The collected samples are aggregated across a larger 30 second window that includes thousands of stack traces. These stack traces are then grouped by their common ancestors. At any level, the wider the stack, the more often that function appeared in the stack traces. Wider stack traces are typically of more interest as it indicates a significant amount of the application time being spent in that function.

The background color of each box in the flamegraph adds an extra dimension of data:

  • Dark blue bars indicate K8s metadata info (node, namespace, pod, container).
  • Light blue bars represent user space application code.
  • Green bars represent kernel code.

Running px/perf_flamegraph

Using the dropdown, search for and select the px/perf_flamegraph script. However, this flamegraph has too much information, we want to narrow this down to the namespace that we care about: default. This contains all of the services specifically pertaining to the deployment of TinyHat.Me, and excludes other services that monitor the Kubernetes cluster’s health.

Click on the namespace parameter and type in default to filter the flamegraph by the namespace we want to focus on. image

Now that the interface is cleaner, notice the two containers that are running in the flamegraph, manipulation-service and admin-service.

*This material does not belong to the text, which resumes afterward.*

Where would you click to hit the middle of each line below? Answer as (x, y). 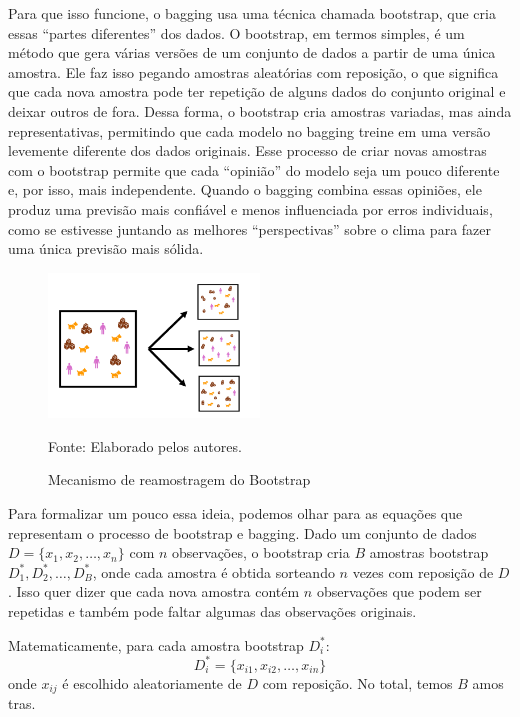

Focus on admin-service, the service we are analyzing in this situation.

image

Using Flamegraphs to Draw Conclusions

Here’s what we can identify now:

  1. The function main.createSampleImages is being called repeatedly.
  2. The function main.createSampleImages is calling the manipulation-service each time as well. This can be inferred by the large width of the columns for this service on the flamegraph.

image

Identifying the Problem and Creating a Solution

Based on the calls for /manipulate and /admin, we individually generate the sample image every time the /admin route is being called. Instead of making so many HTTP requests every time the admin dashboard is being accessed, we should save the mockup when the user uploads the image to improve page load speeds.